El 31 de mayo de de 2004, el Juzgado Segundo Laboral del Circuito de Descongestión, para el Juzgado Décimo Laboral del Circuito de Bogotá, dictó la sentencia que puso fin a la primera instancia. Condenó al FONDO a pagar la pensión sanción al accionante “e n los términos convencionalmente señalados conforme a las consideraciones de este proveído”, y de contera, las mesadas pensionales desde el 18 de noviembre de 1997; declaró probada la excepción de cosa juzgada, respecto de las pretensiones principales.

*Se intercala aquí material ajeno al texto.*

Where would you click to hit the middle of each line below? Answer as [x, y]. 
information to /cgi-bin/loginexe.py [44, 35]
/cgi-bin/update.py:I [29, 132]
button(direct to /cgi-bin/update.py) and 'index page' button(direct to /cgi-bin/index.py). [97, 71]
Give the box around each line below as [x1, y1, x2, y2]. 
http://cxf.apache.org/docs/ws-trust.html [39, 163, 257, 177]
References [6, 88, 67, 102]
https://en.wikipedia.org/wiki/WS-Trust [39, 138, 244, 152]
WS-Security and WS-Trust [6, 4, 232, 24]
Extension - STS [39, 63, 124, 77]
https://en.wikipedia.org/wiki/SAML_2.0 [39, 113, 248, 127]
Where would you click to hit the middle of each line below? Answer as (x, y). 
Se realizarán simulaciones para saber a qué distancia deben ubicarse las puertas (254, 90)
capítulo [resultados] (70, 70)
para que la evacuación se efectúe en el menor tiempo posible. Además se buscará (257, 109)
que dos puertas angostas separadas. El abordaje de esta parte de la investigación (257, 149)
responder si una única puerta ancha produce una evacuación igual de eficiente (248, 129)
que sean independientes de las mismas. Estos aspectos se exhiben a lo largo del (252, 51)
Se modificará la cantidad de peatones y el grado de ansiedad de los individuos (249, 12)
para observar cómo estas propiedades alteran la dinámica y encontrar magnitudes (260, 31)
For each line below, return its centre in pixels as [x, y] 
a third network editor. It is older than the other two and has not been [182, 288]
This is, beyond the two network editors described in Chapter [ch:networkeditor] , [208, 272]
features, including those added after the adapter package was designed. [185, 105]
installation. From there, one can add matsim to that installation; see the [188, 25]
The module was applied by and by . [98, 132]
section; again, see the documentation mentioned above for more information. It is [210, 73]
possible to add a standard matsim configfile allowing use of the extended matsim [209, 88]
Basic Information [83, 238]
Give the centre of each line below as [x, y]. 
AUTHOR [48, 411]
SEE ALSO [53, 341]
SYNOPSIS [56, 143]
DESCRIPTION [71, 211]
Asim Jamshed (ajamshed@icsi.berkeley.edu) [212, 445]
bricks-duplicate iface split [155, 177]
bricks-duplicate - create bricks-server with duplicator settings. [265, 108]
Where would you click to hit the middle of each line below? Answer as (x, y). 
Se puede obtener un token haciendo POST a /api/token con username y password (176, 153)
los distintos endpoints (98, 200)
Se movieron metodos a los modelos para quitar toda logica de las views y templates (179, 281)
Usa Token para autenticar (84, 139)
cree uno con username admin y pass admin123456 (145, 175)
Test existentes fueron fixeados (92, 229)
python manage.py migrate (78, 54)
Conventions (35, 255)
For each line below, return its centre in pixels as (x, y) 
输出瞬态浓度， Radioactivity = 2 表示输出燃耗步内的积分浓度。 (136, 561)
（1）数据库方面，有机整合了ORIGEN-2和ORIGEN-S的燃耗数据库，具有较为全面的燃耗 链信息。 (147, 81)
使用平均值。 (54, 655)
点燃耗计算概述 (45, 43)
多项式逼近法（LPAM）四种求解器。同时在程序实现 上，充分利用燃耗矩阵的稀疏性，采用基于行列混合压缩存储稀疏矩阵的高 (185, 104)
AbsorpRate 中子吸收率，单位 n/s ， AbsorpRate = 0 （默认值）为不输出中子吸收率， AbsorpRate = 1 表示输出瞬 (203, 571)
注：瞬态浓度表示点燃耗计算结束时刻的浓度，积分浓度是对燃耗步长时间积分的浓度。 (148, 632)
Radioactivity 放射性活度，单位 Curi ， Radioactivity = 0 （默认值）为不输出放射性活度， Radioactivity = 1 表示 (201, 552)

Gravó con las costas a la entidad accionada. Por escrito recibido el 30 de junio de 2004 (fl. 212), directamente el actor manifestó que, era su decisión libre y voluntaria desistir del proceso, para que el FONDO decretara la pensión de jubilación, por lo cual, pidió que se archivara el expediente y cesara todo procedimiento. Sin embargo, tal solicitud no fue aceptada por el Juzgado.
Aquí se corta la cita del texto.